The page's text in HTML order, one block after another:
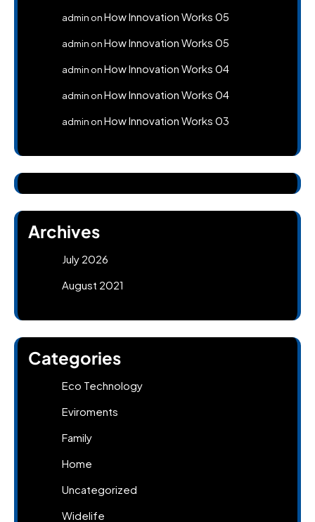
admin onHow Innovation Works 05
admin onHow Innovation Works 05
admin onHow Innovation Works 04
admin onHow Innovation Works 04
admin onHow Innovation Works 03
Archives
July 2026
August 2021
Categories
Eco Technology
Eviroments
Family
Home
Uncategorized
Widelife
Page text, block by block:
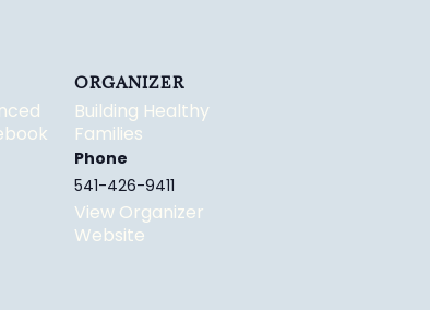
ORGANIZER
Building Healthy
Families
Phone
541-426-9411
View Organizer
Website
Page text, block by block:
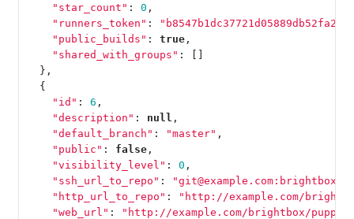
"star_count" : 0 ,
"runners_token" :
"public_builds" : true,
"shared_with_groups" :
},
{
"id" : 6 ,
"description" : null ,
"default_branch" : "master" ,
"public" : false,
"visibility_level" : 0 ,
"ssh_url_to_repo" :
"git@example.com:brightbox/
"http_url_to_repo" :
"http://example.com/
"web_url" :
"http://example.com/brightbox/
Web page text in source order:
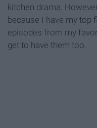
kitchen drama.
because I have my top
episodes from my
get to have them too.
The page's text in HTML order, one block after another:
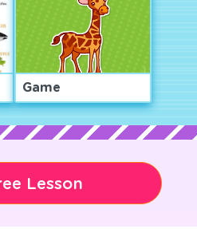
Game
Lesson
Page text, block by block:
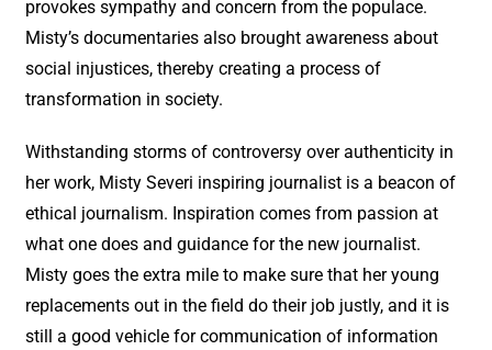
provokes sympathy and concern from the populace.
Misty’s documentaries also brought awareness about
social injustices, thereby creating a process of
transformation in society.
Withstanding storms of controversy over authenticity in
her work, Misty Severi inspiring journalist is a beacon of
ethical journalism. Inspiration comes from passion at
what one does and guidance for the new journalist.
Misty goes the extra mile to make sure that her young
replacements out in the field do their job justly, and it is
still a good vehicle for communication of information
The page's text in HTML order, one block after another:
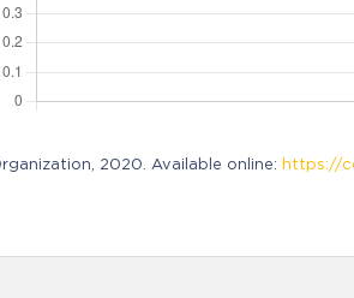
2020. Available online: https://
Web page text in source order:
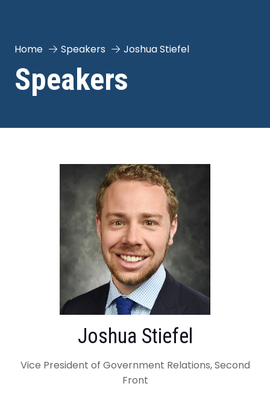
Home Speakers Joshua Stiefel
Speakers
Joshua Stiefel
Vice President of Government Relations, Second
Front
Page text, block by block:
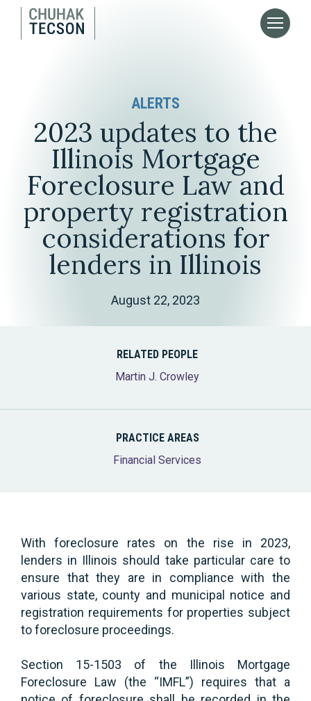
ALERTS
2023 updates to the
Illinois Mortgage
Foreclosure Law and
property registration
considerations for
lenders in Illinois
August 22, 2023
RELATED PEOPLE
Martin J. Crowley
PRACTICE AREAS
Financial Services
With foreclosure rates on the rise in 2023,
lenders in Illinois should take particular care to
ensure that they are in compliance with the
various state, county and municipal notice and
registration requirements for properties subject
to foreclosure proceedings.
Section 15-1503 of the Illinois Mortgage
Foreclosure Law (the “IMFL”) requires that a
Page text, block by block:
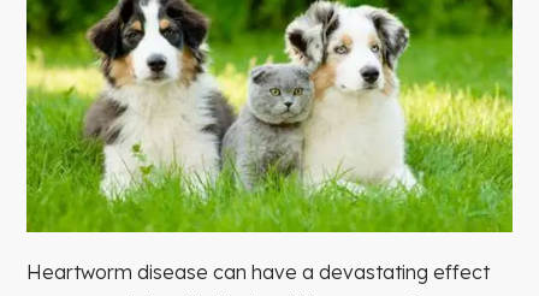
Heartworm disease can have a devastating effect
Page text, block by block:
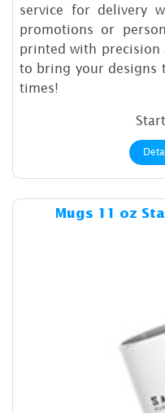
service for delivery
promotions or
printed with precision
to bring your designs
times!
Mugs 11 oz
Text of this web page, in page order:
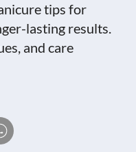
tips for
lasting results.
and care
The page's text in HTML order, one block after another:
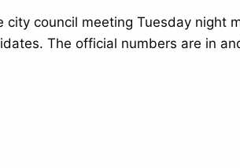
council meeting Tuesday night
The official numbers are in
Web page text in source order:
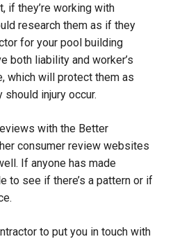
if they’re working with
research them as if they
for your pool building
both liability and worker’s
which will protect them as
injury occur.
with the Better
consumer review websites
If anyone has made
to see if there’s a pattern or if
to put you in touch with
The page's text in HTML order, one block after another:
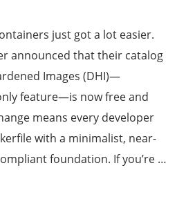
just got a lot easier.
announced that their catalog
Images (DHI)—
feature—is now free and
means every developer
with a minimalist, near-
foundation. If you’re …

------------------------------------------------------------

* _Brief_:
Pictures don't belong in the copy. Restate all the entries exactly.

* _Finished task_:
The page's text in HTML order, one block after another:
admin onHow Innovation Works 05
admin onHow Innovation Works 05
admin onHow Innovation Works 04
admin onHow Innovation Works 04
admin onHow Innovation Works 03
Archives
July 2026
August 2021
Categories
Eco Technology
Eviroments
Family
Home
Uncategorized
Widelife
Page text, block by block:
ORGANIZER
Building Healthy
Families
Phone
541-426-9411
View Organizer
Website
Page text, block by block:
"star_count" : 0 ,
"runners_token" :
"public_builds" : true,
"shared_with_groups" :
},
{
"id" : 6 ,
"description" : null ,
"default_branch" : "master" ,
"public" : false,
"visibility_level" : 0 ,
"ssh_url_to_repo" :
"git@example.com:brightbox/
"http_url_to_repo" :
"http://example.com/
"web_url" :
"http://example.com/brightbox/
Web page text in source order:
kitchen drama.
because I have my top
episodes from my
get to have them too.
The page's text in HTML order, one block after another:
Game
Lesson
Page text, block by block:
provokes sympathy and concern from the populace.
Misty’s documentaries also brought awareness about
social injustices, thereby creating a process of
transformation in society.
Withstanding storms of controversy over authenticity in
her work, Misty Severi inspiring journalist is a beacon of
ethical journalism. Inspiration comes from passion at
what one does and guidance for the new journalist.
Misty goes the extra mile to make sure that her young
replacements out in the field do their job justly, and it is
still a good vehicle for communication of information
The page's text in HTML order, one block after another:
2020. Available online: https://
Web page text in source order:
Home Speakers Joshua Stiefel
Speakers
Joshua Stiefel
Vice President of Government Relations, Second
Front
Page text, block by block:
ALERTS
2023 updates to the
Illinois Mortgage
Foreclosure Law and
property registration
considerations for
lenders in Illinois
August 22, 2023
RELATED PEOPLE
Martin J. Crowley
PRACTICE AREAS
Financial Services
With foreclosure rates on the rise in 2023,
lenders in Illinois should take particular care to
ensure that they are in compliance with the
various state, county and municipal notice and
registration requirements for properties subject
to foreclosure proceedings.
Section 15-1503 of the Illinois Mortgage
Foreclosure Law (the “IMFL”) requires that a
Page text, block by block:
Heartworm disease can have a devastating effect
Page text, block by block:
service for delivery
promotions or
printed with precision
to bring your designs
times!
Mugs 11 oz
Text of this web page, in page order:
tips for
lasting results.
and care
The page's text in HTML order, one block after another:
council meeting Tuesday night
The official numbers are in
Web page text in source order:
if they’re working with
research them as if they
for your pool building
both liability and worker’s
which will protect them as
injury occur.
with the Better
consumer review websites
If anyone has made
to see if there’s a pattern or if
to put you in touch with
The page's text in HTML order, one block after another:
just got a lot easier.
announced that their catalog
Images (DHI)—
feature—is now free and
means every developer
with a minimalist, near-
foundation. If you’re …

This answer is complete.